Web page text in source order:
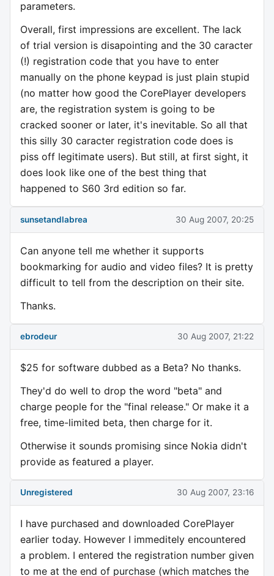
parameters.
Overall, first impressions are excellent. The lack
of trial version is disapointing and the 30 caracter
(!) registration code that you have to enter
manually on the phone keypad is just plain stupid
(no matter how good the CorePlayer developers
are, the registration system is going to be
cracked sooner or later, it's inevitable. So all that
this silly 30 caracter registration code does is
piss off legitimate users). But still, at first sight, it
does look like one of the best thing that
happened to S60 3rd edition so far.
sunsetandlabrea 30 Aug 2007, 20:25
Can anyone tell me whether it supports
bookmarking for audio and video files? It is pretty
difficult to tell from the description on their site.
Thanks.
ebrodeur 30 Aug 2007, 21:22
$25 for software dubbed as a Beta? No thanks.
They'd do well to drop the word "beta" and
charge people for the "final release." Or make it a
free, time-limited beta, then charge for it.
Otherwise it sounds promising since Nokia didn't
provide as featured a player.
Unregistered 30 Aug 2007, 23:16
I have purchased and downloaded CorePlayer
earlier today. However I immeditely encountered
a problem. I entered the registration number given
to me at the end of purchase (which matches the
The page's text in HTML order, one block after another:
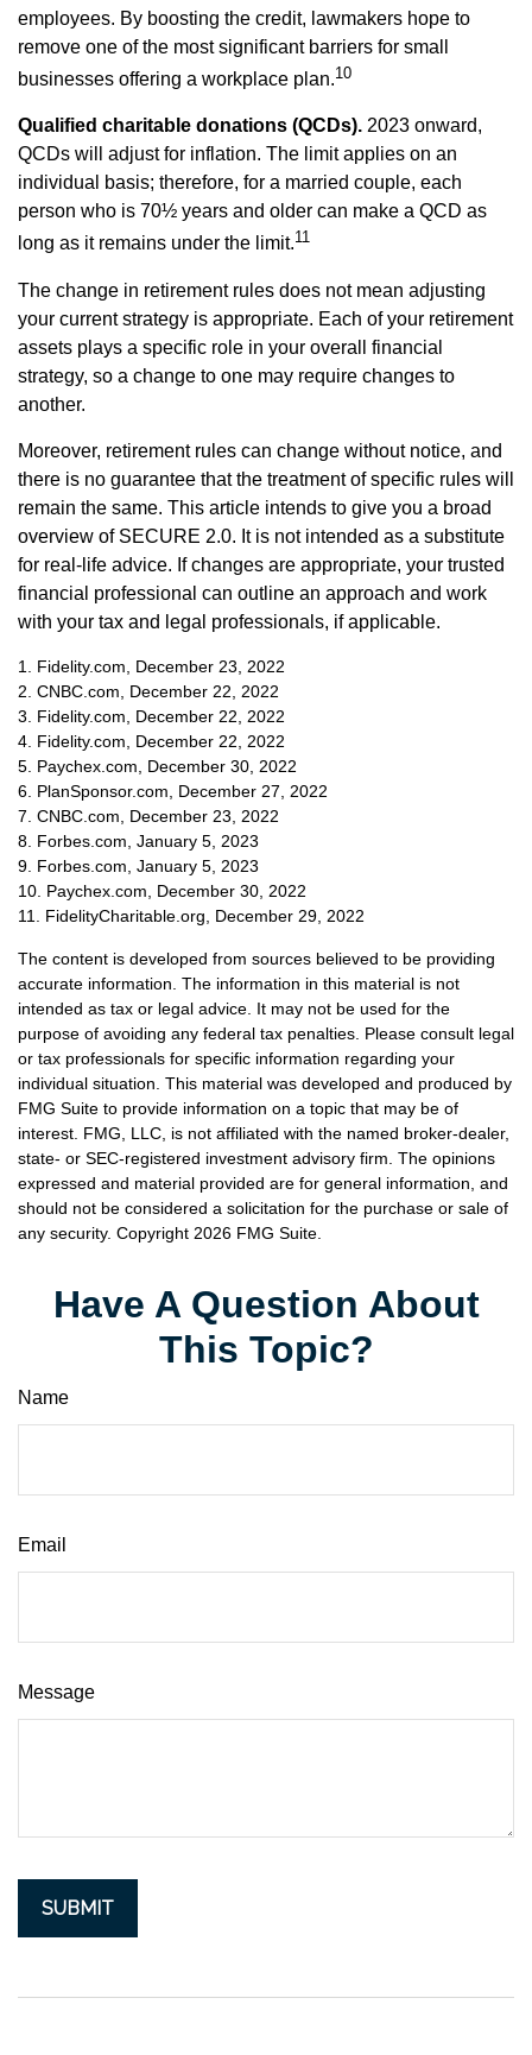
employees. By boosting the credit, lawmakers hope to
remove one of the most significant barriers for small
businesses offering a workplace plan.10
Qualified charitable donations (QCDs). 2023 onward,
QCDs will adjust for inflation. The limit applies on an
individual basis; therefore, for a married couple, each
person who is 70½ years and older can make a QCD as
long as it remains under the limit.11
The change in retirement rules does not mean adjusting
your current strategy is appropriate. Each of your retirement
assets plays a specific role in your overall financial
strategy, so a change to one may require changes to
another.
Moreover, retirement rules can change without notice, and
there is no guarantee that the treatment of specific rules will
remain the same. This article intends to give you a broad
overview of SECURE 2.0. It is not intended as a substitute
for real-life advice. If changes are appropriate, your trusted
financial professional can outline an approach and work
with your tax and legal professionals, if applicable.
1. Fidelity.com, December 23, 2022
2. CNBC.com, December 22, 2022
3. Fidelity.com, December 22, 2022
4. Fidelity.com, December 22, 2022
5. Paychex.com, December 30, 2022
6. PlanSponsor.com, December 27, 2022
7. CNBC.com, December 23, 2022
8. Forbes.com, January 5, 2023
9. Forbes.com, January 5, 2023
10. Paychex.com, December 30, 2022
11. FidelityCharitable.org, December 29, 2022
The content is developed from sources believed to be providing
accurate information. The information in this material is not
intended as tax or legal advice. It may not be used for the
purpose of avoiding any federal tax penalties. Please consult legal
or tax professionals for specific information regarding your
individual situation. This material was developed and produced by
FMG Suite to provide information on a topic that may be of
interest. FMG, LLC, is not affiliated with the named broker-dealer,
state- or SEC-registered investment advisory firm. The opinions
expressed and material provided are for general information, and
should not be considered a solicitation for the purchase or sale of
any security. Copyright 2026 FMG Suite.
Have A Question About
This Topic?
Name
Email
Message
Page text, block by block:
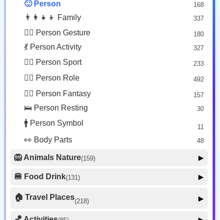
😴 Face Sleepy
🙂 Person 168
👨‍👩‍👧‍👦 Family 337
🙅‍♂️ Person Gesture 180
💃 Person Activity 327
🏋️‍♂️ Person Sport 233
👮‍♂️ Person Role 492
🧙‍♂️ Person Fantasy 157
🛌 Person Resting 30
🚹 Person Symbol 11
👀 Body Parts 48
🦁 Animals Nature(159) ▶
🐶 Animal Mammal 66
🐟 Animal Marine
🍔 Food Drink(131) ▶
🥦 Food Vegetable
🏠 Travel Places(218) ▶
🚗 Transport Ground 50
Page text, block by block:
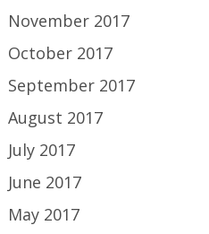
November 2017
October 2017
September 2017
August 2017
July 2017
June 2017
May 2017
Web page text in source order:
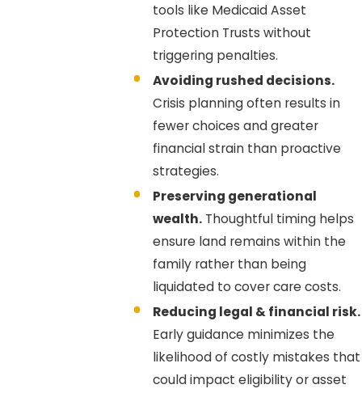
tools like Medicaid Asset
Protection Trusts without
triggering penalties.
Avoiding rushed decisions.
Crisis planning often results in
fewer choices and greater
financial strain than proactive
strategies.
Preserving generational
wealth. Thoughtful timing helps
ensure land remains within the
family rather than being
liquidated to cover care costs.
Reducing legal & financial risk.
Early guidance minimizes the
likelihood of costly mistakes that
could impact eligibility or asset
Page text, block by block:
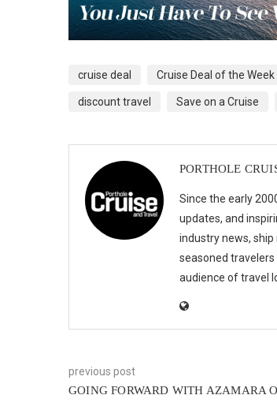
cruise deal Cruise Deal of the Week
discount travel Save on a Cruise
PORTHOLE
Since the early
updates, and
industry news,
seasoned
audience of travel
previous post
GOING FORWARD WITH AZAMARA
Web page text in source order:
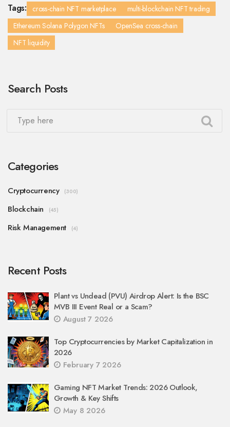
Tags: cross-chain NFT marketplace
multi-blockchain NFT trading
Ethereum Solana Polygon NFTs
OpenSea cross-chain
NFT liquidity
Search Posts
Categories
Cryptocurrency (300)
Blockchain (45)
Risk Management (4)
Recent Posts
Plant vs Undead (PVU) Airdrop Alert: Is the BSC
MVB III Event Real or a Scam?
August 7 2026
Top Cryptocurrencies by Market Capitalization in
2026
February 7 2026
Gaming NFT Market Trends: 2026 Outlook,
Growth & Key Shifts
May 8 2026
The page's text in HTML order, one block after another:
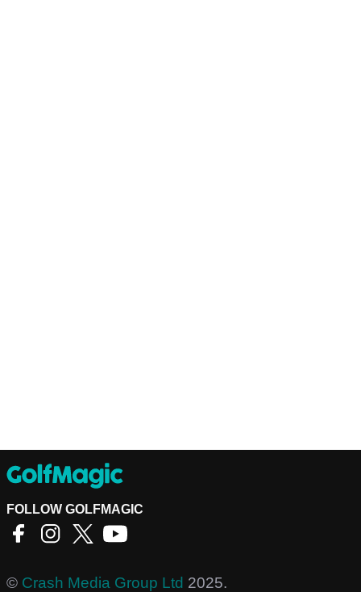
FOLLOW GOLFMAGIC
© Crash Media Group Ltd 2025.
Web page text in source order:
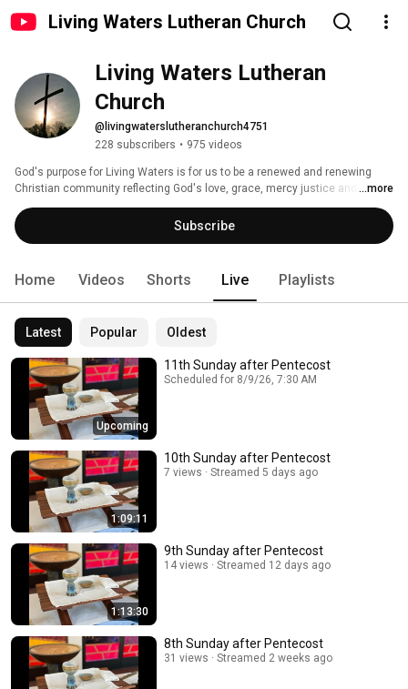
Living Waters Lutheran Church
Living Waters Lutheran
Church
@livingwaterslutheranchurch4751
228 subscribers • 975 videos
God's purpose for Living Waters is for us to be a renewed and renewing
Christian community reflecting God's love, grace, mercy justice and peace
in all the world.
...more
Subscribe
Home Videos Shorts Live Playlists
Latest Popular Oldest
Upcoming
11th Sunday after Pentecost
Scheduled for 8/9/26, 7:30 AM
1:09:11
10th Sunday after Pentecost
7 views Streamed 5 days ago
1:13:30
9th Sunday after Pentecost
14 views Streamed 12 days ago
8th Sunday after Pentecost
31 views Streamed 2 weeks ago
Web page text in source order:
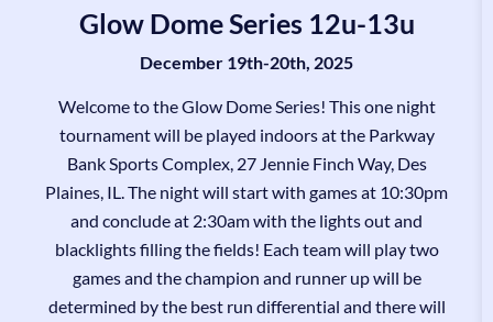
Glow Dome Series 12u-13u
December 19th-20th, 2025
Welcome to the Glow Dome Series! This one night
tournament will be played indoors at the Parkway
Bank Sports Complex, 27 Jennie Finch Way, Des
Plaines, IL. The night will start with games at 10:30pm
and conclude at 2:30am with the lights out and
blacklights filling the fields! Each team will play two
games and the champion and runner up will be
determined by the best run differential and there will

........

__What you need to do__. In how many lines of the data above does the word "after" occur? Only the number is wanted.

__Output of the exercise__. 6